Gosh, some people just don’t know what’s best for them:
For millions, arranging treatment through cash, barter and charity is still better than paying for insurance. They include Lisa Khechoom of Glendale, Calif., who refuses to buy coverage. She says she pays a flat $35 for a doctor visit and often substitutes prescriptions with cheaper natural remedies for herself, her husband and their children.
“I’m spending money either way, but it’s going to be less,” says the 41-year-old, who runs a telecom-service business with her husband that brings them an annual income of around $77,000. “For the amount of office visits I do make, why pay $3,500 for insurance when I’m not even taking advantage of it? We go to the doctor and we pay for it. Usually I can get a better deal than if I had insurance.”
The law’s penalty for not carrying insurance grows to its maximum next year and will start at $695 for an individual, up from $325 this year. That isn’t enough to sway Ms. Khechoom, who says paying the penalty is still preferable to buying coverage.

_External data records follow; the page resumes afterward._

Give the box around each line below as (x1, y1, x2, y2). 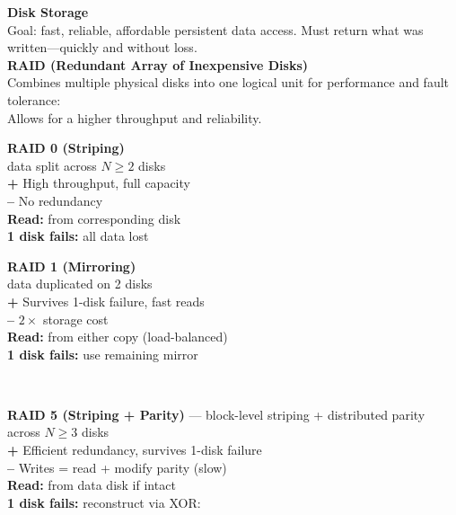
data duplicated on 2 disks (7, 274, 153, 293)
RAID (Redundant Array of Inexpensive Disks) (7, 55, 309, 74)
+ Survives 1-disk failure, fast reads (7, 291, 205, 310)
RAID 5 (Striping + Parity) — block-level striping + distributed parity (7, 404, 425, 423)
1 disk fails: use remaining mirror (7, 344, 198, 363)
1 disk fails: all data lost (7, 226, 149, 245)
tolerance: (7, 90, 61, 109)
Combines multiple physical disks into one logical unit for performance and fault (7, 73, 450, 92)

Khechoom and her family are exactly the kind of people California’s coverage “exchange” needs more of if it’s ever going to become solvent, as this story from April reminds us:
Unlike some other state exchanges, Covered California hasn’t quite spent all its federal aid; $200 million is being set aside to cover its near-term deficit. But that money isn’t going to last long: The exchange is expecting to end up nearly $80 million in the red this year. According to the Orange County Register, “Covered California Executive Director Peter Lee acknowledged in December that there are questions about the ‘long-term sustainability of the organization.’”
Such questions are not new, the paper observed, pointing out that “a 2013 report by the state auditor … stated that, until the state’s health insurance exchange actually started enrolling Californians in health plans, its ‘future solvency’ was ‘uncertain.’ Thus, Covered California was listed as a ‘high-risk’ issue for the state.”
The Khechooms are healthy, so they won’t take much out of the system, and enjoy an upper-middle class income, so they won’t burden the system with large subsidy payments. Without customers like them, Covered California caters mostly to the older, sicker, and/or poorer — which is no way to get into the black. California has huge structural budget problems which aren’t going away, and ♡bamaCare!!! looks like more of the same for the beleaguered Golden State.
Now take a moment to remember that Covered California is considered by supporters to be one of ♡bamaCare!!!’s success stories.
I would just add that in his arrogance, ♡bamaCare!!! architect Jon Gruber thought he knew just the right carrots and just the right sticks to force square pegs like Khechoom into his one-size-fits-all round holes.
But the fact of the matter is that insurance is simply a bad deal for many families, and they won’t take it. And it just so happens that those are the very same people ♡bamaCare!!! requires to pay up, if it is to work at all.
The math, as I wrote in the comments to an earlier ♡bamaCare!!! post, is a harsh mistress — and nothing the Supreme Court does can change it.